Recall for Random Forest Classifier: 0.81
Recall for Gradient Boosting Classifier: 0.71
Recall for Decision Tree Classifier: 0.73
Recall for Support Vector Classifier: 0.54
Recall for XGBoost Classifier: 0.76
Recall for Naive Bayes Classifier: 0.60


# F1-score for each model

In [83]:
from sklearn.metrics import f1_score

# Calculate F1-score for each model
f1_rf = f1_score(y_test, rf_model.predict(X_test), average='weighted')
f1_gb = f1_score(y_test, gb_model.predict(X_test), average='weighted')
f1_dt = f1_score(y_test, dt_model.predict(X_test), average='weighted')
f1_svc = f1_score(y_test, svc_model.predict(X_test), average='weighted')
f1_xgb = f1_score(y_test, bst.predict(dtest), average='weighted')
f1_nb = f1_score(y_test, nb_model.predict(X_test), average='weighted')

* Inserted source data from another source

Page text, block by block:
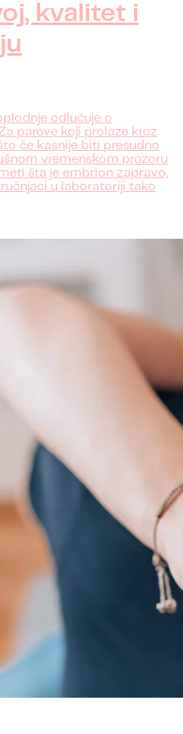
kvalitet i
odlučuje o
parove koji prolaze kroz
će kasnije biti presudno
vremenskom prozoru
šta je embrion zapravo,
u laboratoriji tako

print("\nF1-score for Random Forest Classifier: {:.2f}".format(f1_rf))
print("F1-score for Gradient Boosting Classifier: {:.2f}".format(f1_gb))
print("F1-score for Decision Tree Classifier: {:.2f}".format(f1_dt))
print("F1-score for Support Vector Classifier: {:.2f}".format(f1_svc))
print("F1-score for XGBoost Classifier: {:.2f}".format(f1_xgb))
print("F1-score for Naive Bayes Classifier: {:.2f}".format(f1_nb))


F1-score for Random Forest Classifier: 0.81
F1-score for Gradient Boosting Classifier: 0.71
F1-score for Decision Tree Classifier: 0.73
F1-score for Support Vector Classifier: 0.46
F1-score for XGBoost Classifier: 0.76
F1-score for Naive Bayes Classifier: 0.60


# After close evaluation 'Random Forest Classifier model' turns out to be the better model.